When I have fears that I may cease to be
Before my pen has gleaned my teeming brain,
Before high-pilèd books, in charactery,
Hold like rich garners the full ripened grain;
When I behold, upon the night’s starred face,
Huge cloudy symbols of a high romance,
And think that I may never live to trace
Their shadows with the magic hand of chance;
And when I feel, fair creature of an hour,
That I shall never look upon thee more,
Never have relish in the faery power
Of unreflecting love—then on the shore
Of the wide world I stand alone, and think
Till love and fame to nothingness do sink.

______________________________

This sonnet by John Keats is written in iambic pentameter, with a rhyme scheme of ABAB CDCD EFEF GG. The poem is about Keats’ fears of dying while young. Considering that he eventually died at the age of 25, these fears were not misplaced.

Lines 1 – 4:

When I have fears that I may cease to be
Before my pen has gleaned my teeming brain,
Before high-pilèd books, in charactery,
Hold like rich garners the full ripened grain;

This stanza expresses the Speaker’s worry that he will die before he completes all of the work of writing of which he has inside himself. Keats uses harvesting language throughout the stanza – “gleaned,” “teeming,” and “ripened grain,” viewing his own talent as a fruitful field in need of gathering.

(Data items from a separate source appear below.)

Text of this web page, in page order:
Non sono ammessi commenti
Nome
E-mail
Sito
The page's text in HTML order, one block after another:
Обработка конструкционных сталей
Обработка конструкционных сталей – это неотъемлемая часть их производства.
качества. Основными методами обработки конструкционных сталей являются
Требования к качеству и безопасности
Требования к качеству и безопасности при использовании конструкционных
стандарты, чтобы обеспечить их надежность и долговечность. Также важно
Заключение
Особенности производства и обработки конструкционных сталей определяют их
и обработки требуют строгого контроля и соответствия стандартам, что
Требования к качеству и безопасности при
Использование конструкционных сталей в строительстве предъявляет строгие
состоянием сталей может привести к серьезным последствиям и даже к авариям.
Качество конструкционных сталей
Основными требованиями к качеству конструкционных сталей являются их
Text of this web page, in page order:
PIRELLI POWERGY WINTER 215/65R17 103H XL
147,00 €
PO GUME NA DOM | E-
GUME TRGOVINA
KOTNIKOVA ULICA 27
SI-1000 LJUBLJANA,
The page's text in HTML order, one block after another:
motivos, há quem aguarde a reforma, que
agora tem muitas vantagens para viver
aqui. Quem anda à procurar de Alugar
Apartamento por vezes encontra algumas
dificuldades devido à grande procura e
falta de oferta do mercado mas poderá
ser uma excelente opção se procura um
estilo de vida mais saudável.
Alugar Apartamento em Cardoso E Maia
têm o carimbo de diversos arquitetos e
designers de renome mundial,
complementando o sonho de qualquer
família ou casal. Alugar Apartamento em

Here, the worry is not so much death, but what death’s early arrival might prevent.

Keats was so certain that he would die unknown, and unremembered, that his epitaph states that his name “was writ in water.” Ironically, though, he is among the English language’s most well-remembered poets.

Lines 5 – 8:

When I behold, upon the night’s starred face,
Huge cloudy symbols of a high romance,
And think that I may never live to trace
Their shadows with the magic hand of chance;

In the second stanza, Keats fears that he might stop seeing the natural world. These things – the sky in particular – are his muses and he worries that his early death would cause him not to see these things and thus limit his artistic output (“never live to trace.”)

Lines 9 – 14:

And when I feel, fair creature of an hour,
That I shall never look upon thee more,
Never have relish in the faery power
Of unreflecting love—then on the shore
Of the wide world I stand alone, and think
Till love and fame to nothingness do sink.

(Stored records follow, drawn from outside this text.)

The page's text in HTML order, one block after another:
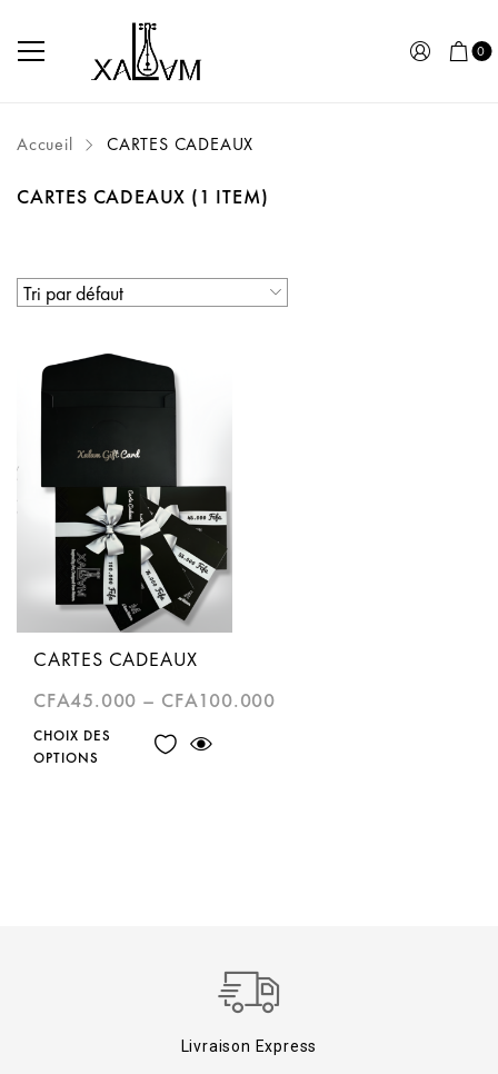
0
Accueil CARTES CADEAUX
CARTES CADEAUX (1 ITEM)
CARTES CADEAUX
CFA45.000 – CFA100.000
CHOIX DES
OPTIONS
Livraison Express

Traditionally in a sonnet, the “turn” occurs at line 9 and we see something like that happening here. The Speaker shifts his focus and concern from maximizing his own writing ability, and becoming well-known in that regard, onto the love he would miss if he died young. Line 9 begins with “And” indicating that this is a separate, newly named fear.

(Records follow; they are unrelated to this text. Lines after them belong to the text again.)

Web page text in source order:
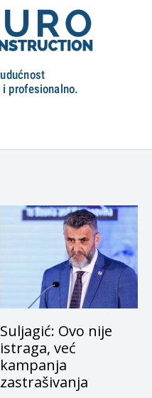
Suljagić: Ovo nije
istraga, već
kampanja
zastrašivanja
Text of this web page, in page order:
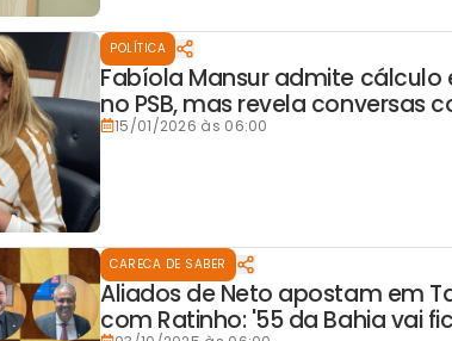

The couplet upon which the piece ends are an interesting – though somewhat bleak – summation. With those two anxieties in mind, he feels alone. The language he uses, stretching from the end of Line 12 into Line 13, is “then on the shore
Of the wide world I stand alone.” The image here is of someone existing in a state of limbo between an oceanic abyss of death on one side, and the world ahead where life an love and success might occur. In that limbo, he becomes separate and distant from the desires he worries over. In a sense, it feels as though he has died young, before he has actually died.